SOLEMNIDAD DE TODOS LOS SANTOS

1997
Lectura del santo Evangelio según san Mateo 5, 1-12a
Al ver a la multitud, Jesús subió a la montaña, se sentó, y sus discípulos se acercaron a él. Entonces tomó la palabra y comenzó a enseñarles, diciendo:
«Felices los que tienen alma de pobres, porque a ellos les pertenece el Reino de los Cielos.
Felices los pacientes, porque recibirán la tierra en herencia.
Felices los afligidos, porque serán consolados.
Felices los que tienen hambre y sed de justicia, porque serán saciados.
Felices los misericordiosos, porque obtendrán misericordia.
Felices los que tienen el corazón puro, porque verán a Dios.
Felices los que trabajan por la paz, porque serán llamados hijos de Dios.
Felices los que son perseguidos por practicar la justicia, porque a ellos les pertenece el Reino de los Cielos.
Felices ustedes, cuando sean insultados y perseguidos, y cuando se los calumnie en toda forma a causa de mí. Alégrense y regocíjense entonces, porque ustedes tendrán una gran recompensa en el cielo»


SERMÓN
(GEP 01/11/97)  

         Decir de una persona que es una santa es afirmar que es bondadosa, paciente, altruista, siempre ecuánime, compasiva... Y está bien, porque todos los santos conocidos tienen en general estas cualidades. En ese sentido podríamos decir también, a lo mejor, que Mahatma Ghandi fue santo, o Sócrates o cualquier personaje bondadoso que hayamos conocido prescindiendo de sus convicciones religiosas o no.
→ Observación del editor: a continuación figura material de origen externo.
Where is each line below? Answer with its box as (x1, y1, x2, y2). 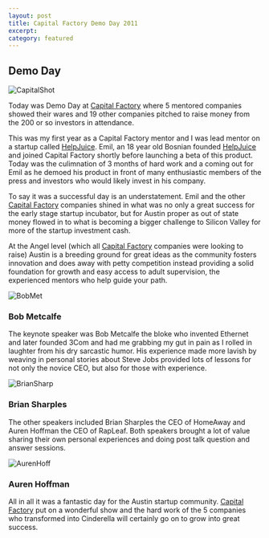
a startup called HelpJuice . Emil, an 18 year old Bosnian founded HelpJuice (8, 142, 257, 152)
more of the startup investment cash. (8, 226, 131, 235)
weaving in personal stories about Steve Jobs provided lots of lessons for (8, 355, 251, 365)
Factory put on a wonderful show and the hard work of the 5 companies (8, 505, 247, 515)
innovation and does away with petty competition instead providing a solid (8, 259, 255, 268)
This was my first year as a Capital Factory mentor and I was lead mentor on (8, 133, 261, 143)
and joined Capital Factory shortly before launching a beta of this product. (8, 150, 253, 161)
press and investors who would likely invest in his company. (8, 176, 206, 185)
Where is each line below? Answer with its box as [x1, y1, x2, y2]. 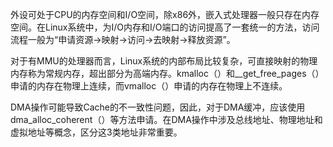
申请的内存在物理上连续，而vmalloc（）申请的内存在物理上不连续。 [10, 80, 288, 92]
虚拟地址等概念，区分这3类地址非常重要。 [10, 126, 183, 138]
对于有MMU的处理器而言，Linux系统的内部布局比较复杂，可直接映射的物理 [10, 55, 318, 67]
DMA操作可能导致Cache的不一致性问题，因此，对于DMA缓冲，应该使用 [10, 101, 306, 113]
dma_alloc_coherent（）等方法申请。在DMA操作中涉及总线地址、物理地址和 [10, 114, 323, 125]
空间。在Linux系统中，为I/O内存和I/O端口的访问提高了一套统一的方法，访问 [10, 21, 320, 33]
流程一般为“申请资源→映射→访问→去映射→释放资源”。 [10, 34, 236, 45]
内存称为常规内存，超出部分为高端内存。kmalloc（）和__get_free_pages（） [10, 68, 325, 79]
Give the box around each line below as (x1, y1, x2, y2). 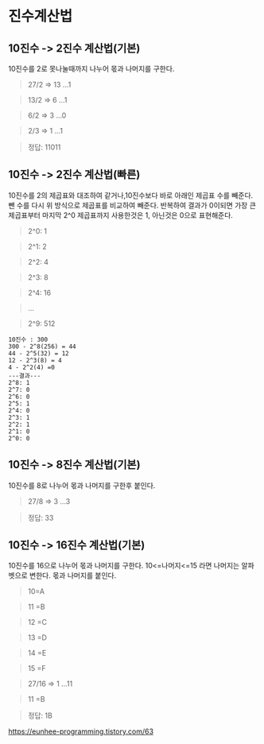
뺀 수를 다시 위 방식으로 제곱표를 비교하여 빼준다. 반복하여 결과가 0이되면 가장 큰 (8, 200, 257, 210)
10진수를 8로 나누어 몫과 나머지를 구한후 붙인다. (8, 480, 156, 490)
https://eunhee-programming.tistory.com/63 (8, 727, 153, 736)
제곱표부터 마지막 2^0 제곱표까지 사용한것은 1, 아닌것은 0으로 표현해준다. (8, 210, 233, 219)
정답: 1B (27, 711, 53, 720)
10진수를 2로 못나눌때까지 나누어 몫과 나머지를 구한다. (8, 64, 175, 73)
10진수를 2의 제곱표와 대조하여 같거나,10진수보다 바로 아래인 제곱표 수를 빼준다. (8, 190, 254, 200)
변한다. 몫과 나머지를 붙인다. (29, 571, 117, 580)
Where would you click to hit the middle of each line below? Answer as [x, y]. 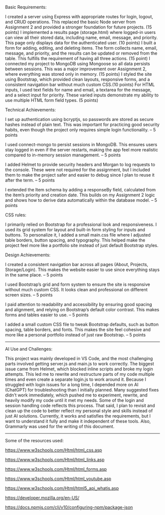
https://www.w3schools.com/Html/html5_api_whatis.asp [62, 488]
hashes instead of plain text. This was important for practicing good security [82, 124]
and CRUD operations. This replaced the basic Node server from [70, 22]
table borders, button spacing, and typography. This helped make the [75, 240]
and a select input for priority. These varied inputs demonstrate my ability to [82, 95]
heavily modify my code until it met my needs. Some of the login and [74, 400]
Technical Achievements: [30, 110]
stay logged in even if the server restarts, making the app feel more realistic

            Pero tal concepto es un vocablo empobrecido respecto a la realidad que específicamente designa. Porque la santidad, tanto en la Escritura como en la tradición católica, no es algo que tenga estrictamente que ver con lo moral o lo ético, ser bueno o malo, sino que se refiere al ámbito de lo religioso.

            Más aún, en realidad el único santo, como dice Jesús, es Dios. Precisamente cuando el pueblo hebreo se da cuenta de que Jahvé su Dios no se identifica con ninguna fuerza de la naturaleza ni con la naturaleza misma, ni con ninguna parte del hombre ni del universo, sino que es totalmente trascendente y distinto del mundo, allí es cuando descubre la verdadera índole de Dios, el otro por antonomasia, el distinto, el que está fuera de lo natural, el separado de todas las cosas. Tanto es así que el término hebreo que nosotros traducimos por santo, 'kodesh", etimológicamente quiere decir eso, separado, distinto. La famosa teofanía de Isaías con el clamor de los serafines "Santo, Santo, Santo", que nosotros seguimos repitiendo en la Misa, tal quiere decir: "distinto, distinto, distinto" o "separado, separado, separado", afirmando que Dios, por más cercano que esté a nosotros, es alguien infinitamente distinto de nosotros y de todo lo creado. El mismo término latino 'sanctus'' también viene del término 'sancire', que significa cortar, separar. Justamente el que Dios sea el Santo hace de nosotros criaturas, no como en el hinduismo o el budismo o la gnosis o el materialismo panteísta que hace del hombre una parte o un momento de lo divino. Para estas erradas posturas lo divino es algo que se confunde con la naturaleza o con personificaciones de las fuerzas naturales o con el hombre mismo. Dioses o dios pensados a la medida del ser humano y por lo tanto incapaces de hacer nada por el hombre más allá de lo que lo humano pueda dar.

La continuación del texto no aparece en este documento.